Under the lens: Carbon and energy channels in the soil micro-food web

Abstract

While carbon flow through soil decomposition channels is well studied, the associated energy fluxes are less considered. In particular, how microbial substrate and energy turnover are linked to higher trophic levels has hardly been investigated to date. Soil nematode communities can serve as a model group to address this knowledge gap. As important microbial grazers nematodes hold a central position in soil food webs. The present study relates the structure and function of the micro-food web to microbial carbon and energy use efficiency. Microbial biomass (phospholipid fatty acids), activity (substrate-induced growth) and energy flow (substrate-induced heat release) are linked with the nematode fauna, i.e. population density, ecological indices and metabolic footprints. Soils from four agricultural sites in central Europe were compared, either long-term unfertilized or fertilized with farmyard manure.

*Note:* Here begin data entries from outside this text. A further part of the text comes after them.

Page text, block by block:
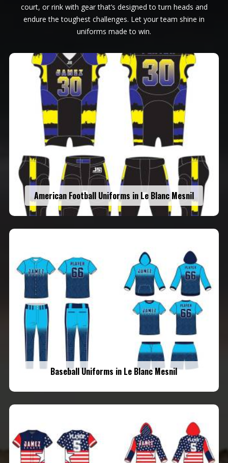
court, or rink with gear that’s designed to turn heads and
endure the toughest challenges. Let your team shine in
uniforms made to win.
American Football Uniforms in Le Blanc Mesnil
Baseball Uniforms in Le Blanc Mesnil
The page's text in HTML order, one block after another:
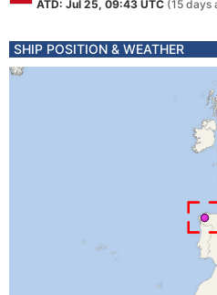
ATD: Jul 25, 09:43 UTC (15 days
SHIP POSITION & WEATHER
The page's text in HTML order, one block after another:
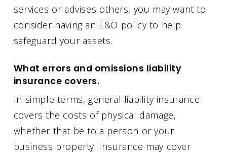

Environmental conditions (e.g. soil nutrients, moisture) influenced microbial biomass, nematode population density and decomposition channels more than fertilization. While all arable soils were dominated by bacteria, at sites with moderate nutrient status fungi also contributed to carbon and energy flow. The life strategies of microorganisms and nematodes showed a comparable pattern: nutrient-poor unfertilized soils comprised more K-strategists, characterized by an efficient but slow metabolism. Conversely, nutrient-rich soils represented fast cycle systems, dominated by copiotrophic microorganisms and strong r-strategists among nematodes. Across soils, microbial energy use efficiency was quite balanced compared to carbon use efficiency. Remarkably, nematode functional groups were closely linked to microbial substrate turnover efficiency, suggesting nematode faunal analysis as a useful proxy. The nematode Channel Index, a measure for soil decomposition channel activity, is proposed as a tool for mapping microbial carbon and energy turnover.